A seguito del ricevimento della comunicazione, l’Agenzia deve comunicare entro 30 giorni il riconoscimento o il diniego del credito d’imposta (articolo 4.1 del provvedimento); considerato il termine iniziale di invio del 20 novembre 2021, ciò significa che in ipotesi di risposta entro il periodo massimo, l’impresa potrà utilizzare il credito d’imposta solo a partire da lunedì 20 dicembre 2021, e quindi potrebbe essere difficile un utilizzo in compensazione già nel 2021, essendo già trascorsa la scadenza di versamento del 16 dicembre 2021.

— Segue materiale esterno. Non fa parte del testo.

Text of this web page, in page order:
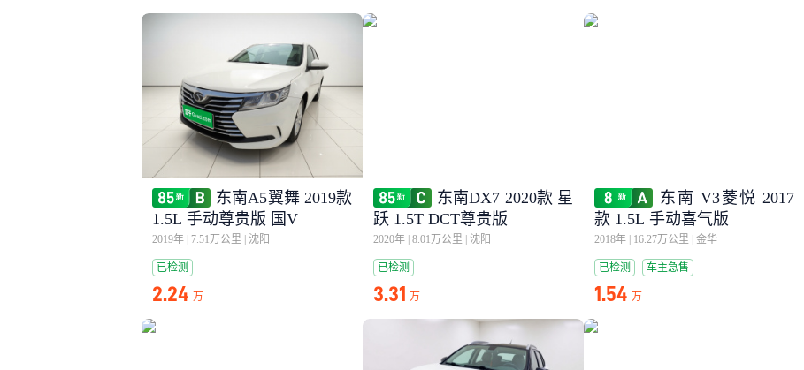
东南A5翼舞 2019款
1.5L 手动尊贵版 国V
2019年 7.51万公里 沈阳
已检测
2.24 万
东南DX7 2020款 星
跃 1.5T DCT尊贵版
2020年 8.01万公里 沈阳
已检测
3.31 万
东南 V3菱悦 2017
款 1.5L 手动喜气版
2018年 16.27万公里 金华
已检测 车主急售
1.54 万
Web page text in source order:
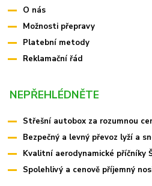
O nás
Možnosti přepravy
Platební metody
Reklamační řád
NEPŘEHLÉDNĚTE
Střešní autobox za rozumnou
Bezpečný a levný převoz lyží a
Kvalitní aerodynamické příčníky
Spolehlivý a cenově příjemný
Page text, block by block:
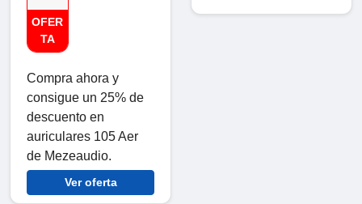
OFER
TA
Compra ahora y
consigue un 25% de
descuento en
auriculares 105 Aer
de Mezeaudio.
Ver oferta
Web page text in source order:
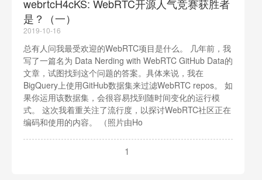
webrtcH4cKS: WebRTC开源人气竞赛获胜者
是？（一）
2019-10-16
总有人问我最受欢迎的WebRTC项目是什么。 几年前，我
写了一篇名为 Data Nerding with WebRTC GitHub Data的
文章，试图找到这个问题的答案。具体来说，我在
BigQuery上使用GitHub数据集来过滤WebRTC repos。 如
果你运用该数据集，会很容易找到随时间变化的运行模
式。 这次我着重关注了流行度，以探讨WebRTC社区正在
编码和使用的内容。 （照片由Ho
1
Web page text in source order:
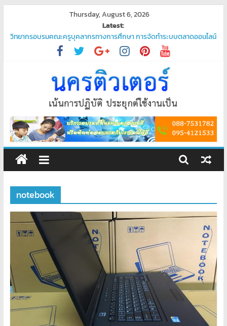
content
Thursday, August 6, 2026
Latest:
วิทยากรอบรมคณะครูบุคลากรทางการศึกษา การจัดทำระบบตลาดออนไลน์
“ชวนมาช้อป นักเรียนสุขใจ”
โปรแกรมจัดการน้ำประปา
บริการรับเขียนโปรแกรม PHP ระดับมืออาชีพ – ตอบโจทย์ทุกความต้องการ
บริการรับเขียนโปรแกรมระดับมืออาชีพ
พัฒนาระบบ ยืนยันตัวตนผ่านแอป Thaid
ศูนย์
อบรม
คอมพิวเตอร์
สอน
พิเศษ
คอมพิวเตอร์
ศูนย์
อบรม
คอมพิวเตอร์
notebook
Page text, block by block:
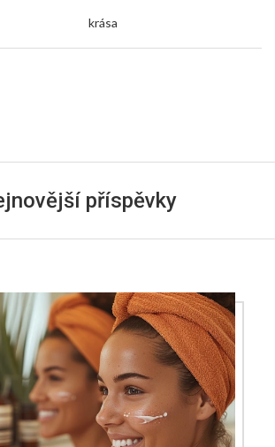
krása
příspěvky
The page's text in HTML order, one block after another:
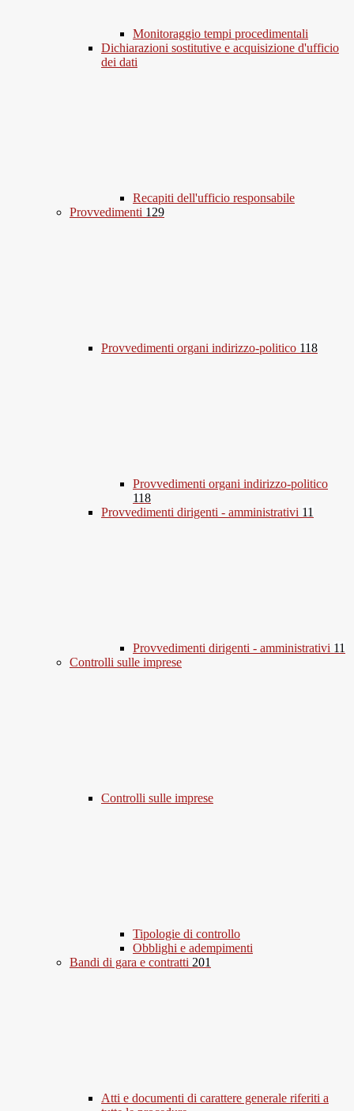
Monitoraggio tempi procedimentali
Dichiarazioni sostitutive e acquisizione d'ufficio
dei dati
Recapiti dell'ufficio responsabile
Provvedimenti 129
Provvedimenti organi indirizzo-politico 118
Provvedimenti organi indirizzo-politico
118
Provvedimenti dirigenti - amministrativi 11
Provvedimenti dirigenti - amministrativi 11
Controlli sulle imprese
Controlli sulle imprese
Tipologie di controllo
Obblighi e adempimenti
Bandi di gara e contratti 201
Atti e documenti di carattere generale riferiti a
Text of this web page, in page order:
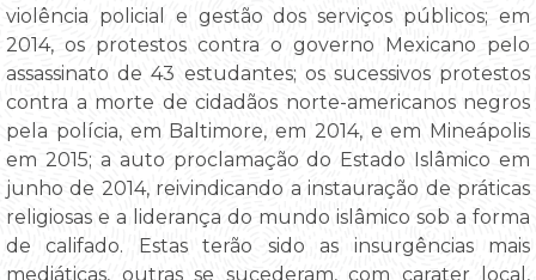
violência policial e gestão dos serviços públicos; em
2014, os protestos contra o governo Mexicano pelo
assassinato de 43 estudantes; os sucessivos protestos
contra a morte de cidadãos norte-americanos negros
pela polícia, em Baltimore, em 2014, e em Mineápolis
em 2015; a auto proclamação do Estado Islâmico em
junho de 2014, reivindicando a instauração de práticas
religiosas e a liderança do mundo islâmico sob a forma
de califado. Estas terão sido as insurgências mais
mediáticas, outras se sucederam, com carater local,
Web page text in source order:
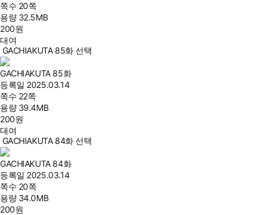
쪽수 20쪽
용량 32.5MB
200원
대여
GACHIAKUTA 85화 선택
GACHIAKUTA 85화
등록일 2025.03.14
쪽수 22쪽
용량 39.4MB
200원
대여
GACHIAKUTA 84화 선택
GACHIAKUTA 84화
등록일 2025.03.14
쪽수 20쪽
용량 34.0MB
200원
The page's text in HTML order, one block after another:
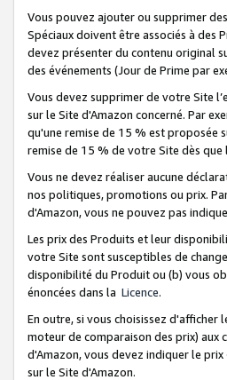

A questo punto, per poter correttamente utilizzare l’agevolazione, manca la circolare esplicativa delle Entrate, a scioglimento dei molti dubbi applicativi della disciplina, riguardanti, tra l’altro, la convivenza tra Ace innovativa e Ace ordinaria, le modalità di applicazione della disciplina anti elusiva e il recapture. In proposito, sarebbe auspicabile, come già avvenuto per altre nuove discipline, l’apertura di una consultazione pubblica che consenta di accogliere suggerimenti ed osservazioni degli esperti, il tutto in tempi brevi per permettere ai contribuenti di poter tempestivamente prepararsi ad inviare la comunicazione già dal 20 novembre 2021, velocizzando l’utilizzo del credito, che ha lo scopo di migliorare la liquidità delle imprese.

Il credito costituisce la modalità più spedita di fruizione dell’Ace innovativa 2021, che è calcolata con aliquota del 15 per cento, in luogo di quella ordinaria dell’1,3 per cento, sugli incrementi di patrimonio del 2021 fino a 5 milioni di euro , calcolati sempre per il loro intero importo, anche in deroga al criterio pro rata temporis altrimenti applicabile per i conferimenti in denaro ricevuti in corso d’anno. Si ricorda che a tal fine è anche disattivato il limite della base Ace costituito dall’importo del patrimonio netto risultante dal bilancio.